------ Data section ------

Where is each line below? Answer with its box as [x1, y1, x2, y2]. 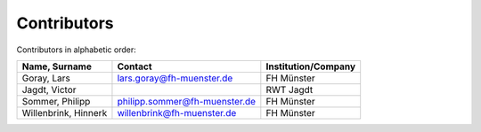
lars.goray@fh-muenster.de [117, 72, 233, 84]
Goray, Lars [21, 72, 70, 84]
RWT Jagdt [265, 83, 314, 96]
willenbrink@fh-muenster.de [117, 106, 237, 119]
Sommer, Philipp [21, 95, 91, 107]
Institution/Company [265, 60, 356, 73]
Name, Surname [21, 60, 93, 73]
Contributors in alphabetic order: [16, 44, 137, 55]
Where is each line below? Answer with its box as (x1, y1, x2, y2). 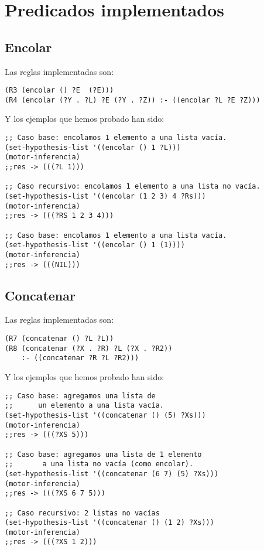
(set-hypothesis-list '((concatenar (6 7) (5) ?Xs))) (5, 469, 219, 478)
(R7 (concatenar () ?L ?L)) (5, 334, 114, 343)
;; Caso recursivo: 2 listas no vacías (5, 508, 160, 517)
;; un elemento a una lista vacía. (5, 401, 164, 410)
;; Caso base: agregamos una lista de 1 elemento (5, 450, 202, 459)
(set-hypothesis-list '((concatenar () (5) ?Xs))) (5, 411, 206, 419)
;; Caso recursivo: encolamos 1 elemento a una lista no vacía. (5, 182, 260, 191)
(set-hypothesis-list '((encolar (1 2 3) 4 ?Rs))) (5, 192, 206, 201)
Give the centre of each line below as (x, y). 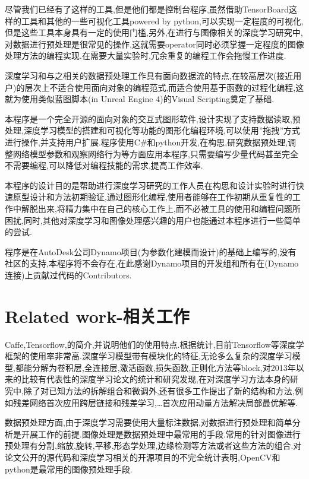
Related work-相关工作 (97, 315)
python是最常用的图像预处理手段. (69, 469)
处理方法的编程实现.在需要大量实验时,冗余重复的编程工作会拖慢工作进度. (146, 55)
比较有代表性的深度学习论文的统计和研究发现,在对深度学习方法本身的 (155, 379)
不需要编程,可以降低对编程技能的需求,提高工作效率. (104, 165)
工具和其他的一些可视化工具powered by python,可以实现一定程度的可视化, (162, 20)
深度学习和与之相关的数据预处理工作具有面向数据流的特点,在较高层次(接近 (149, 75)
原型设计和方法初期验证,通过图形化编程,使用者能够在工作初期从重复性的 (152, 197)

------
------ Data section ------

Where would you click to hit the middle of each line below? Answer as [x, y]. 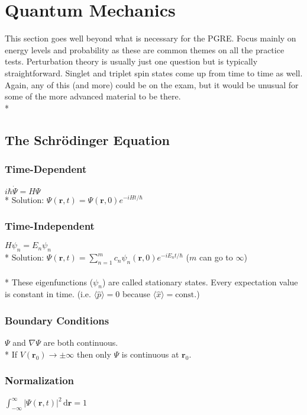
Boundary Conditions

------

An exact copy of the lines above, from the one containing "lars.goray@fh-muenster.de [117, 72, 233, 84]" down to the one containing "Contributors in alphabetic" and including both, is the whole answer; retype it and nothing else.

lars.goray@fh-muenster.de [117, 72, 233, 84]
Goray, Lars [21, 72, 70, 84]
RWT Jagdt [265, 83, 314, 96]
willenbrink@fh-muenster.de [117, 106, 237, 119]
Sommer, Philipp [21, 95, 91, 107]
Institution/Company [265, 60, 356, 73]
Name, Surname [21, 60, 93, 73]
Contributors in alphabetic order: [16, 44, 137, 55]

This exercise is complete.